### YOUR OBJECTIVE
From the entries, filter out every line that lacks "Gümüş" and copy the rest.
RECORDS SHOWN Block Start
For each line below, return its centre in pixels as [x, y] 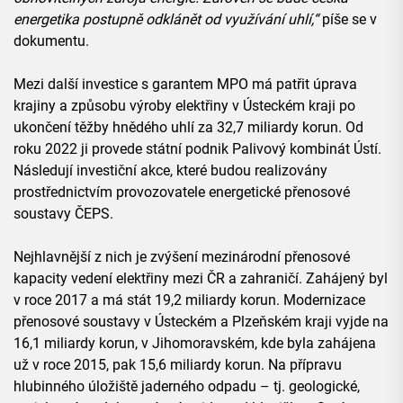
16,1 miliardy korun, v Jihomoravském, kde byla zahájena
RECORDS SHOWN Block End
RECORDS SHOWN Block Start
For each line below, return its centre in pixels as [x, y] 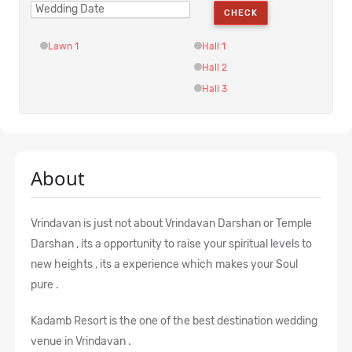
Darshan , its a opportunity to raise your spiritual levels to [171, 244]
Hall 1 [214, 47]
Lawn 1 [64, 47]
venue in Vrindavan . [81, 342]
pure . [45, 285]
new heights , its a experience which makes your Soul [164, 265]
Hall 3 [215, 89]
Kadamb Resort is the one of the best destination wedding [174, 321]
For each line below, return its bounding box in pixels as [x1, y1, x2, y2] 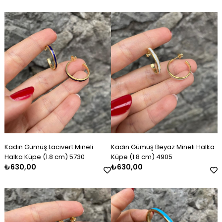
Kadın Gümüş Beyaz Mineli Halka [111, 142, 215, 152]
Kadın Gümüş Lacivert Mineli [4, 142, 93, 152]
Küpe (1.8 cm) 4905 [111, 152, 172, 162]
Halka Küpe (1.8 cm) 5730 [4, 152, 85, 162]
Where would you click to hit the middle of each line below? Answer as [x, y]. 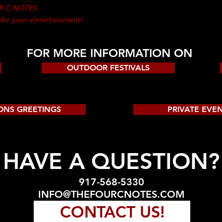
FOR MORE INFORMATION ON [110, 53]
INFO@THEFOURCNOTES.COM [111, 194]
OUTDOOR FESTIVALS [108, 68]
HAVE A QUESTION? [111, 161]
RECORDS SHOWN Block End
### YOUR SOLUTION
Kadın Gümüş Beyaz Mineli Halka [111, 142, 215, 152]
Kadın Gümüş Lacivert Mineli [4, 142, 93, 152]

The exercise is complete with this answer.